Was ich eigentlich meine: Dass die neuen cartridges zu langsam sind, ist viellecht so, aber man kann die Spieledaten trotzdem drauf tun, dann kann der Spieler halt das Spiel nachträglich installieren!
Das Ding ist halt; Du kannst heute deine digitalen fast 20 Jahre alten Wii-Spiele doch nach wie vor alle herunterladen – trotz Wii-Shop Abschaltung.
Und die Cartridges haben nicht nur das Problem mit der Geschwindigkeit, sondern auch mit dem Speicherplatz. Wenn ein Spiel größer als 64 GB ist, dann passt es nicht auf das Modul.
Ja, du hast recht. Hin und wieder gibt es aber Spiele, die man gar nicht mehr downloaden kann, wegen Lizenzproblemen (Musikrechte, Marken & Logos, Charaktere/Comic, Voice Actors & Darsteller, Engine, etc), auch wenn man sie schon gekauft hat (bei mir Singstar, Just Dance, Burnout). Bei Wii Spielen ist das vielleicht nicht der Fall, aber bei vielen modernen games schon.

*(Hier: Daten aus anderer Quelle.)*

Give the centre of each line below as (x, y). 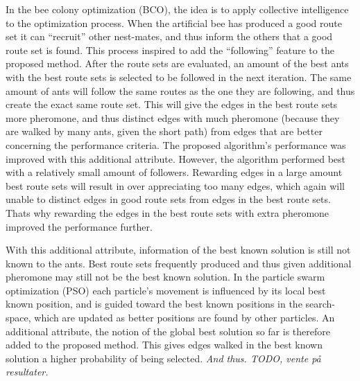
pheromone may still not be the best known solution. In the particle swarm (165, 277)
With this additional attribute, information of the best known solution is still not (178, 250)
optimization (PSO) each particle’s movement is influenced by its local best (166, 290)
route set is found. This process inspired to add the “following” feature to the (170, 50)
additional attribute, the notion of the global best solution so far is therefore (168, 331)
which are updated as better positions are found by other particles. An (185, 318)
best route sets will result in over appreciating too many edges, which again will (175, 185)
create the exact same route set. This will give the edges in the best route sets (172, 104)

Wir können nicht verlangen, dass die neuen Spiele auf zwei cartridges geliefert werden, das ist wirklich ein Problem. Soll Nintendo seine Super-innovativen Karten halt günstiger verkaufen, oder mit ihnen untergehen! 🙂
Bla bla blaaaaaaaaaaa……. Dann hätten die Entwickler die Daten trotzdem auf eine „langsame“ Spielkarte packen können. Um zu spielen, sollte man dann das Spiel zuerst auf den „schnellen“ internen Konsolen-Speicher installieren und die Karte sollte beim Spielen immer eingesteckt bleiben. Voilà, Problem wäre gelöst! Ist doch bei fast jedem grossen Playstation auch so, oder?
Na ja, im Grunde muss JEDES PlayStation-Spiel installiert werden, unabhängig davon, ob sich Daten auf der Disc befinden oder nicht. Das Konzept existiert so bei der Nintendo Switch 2 nicht.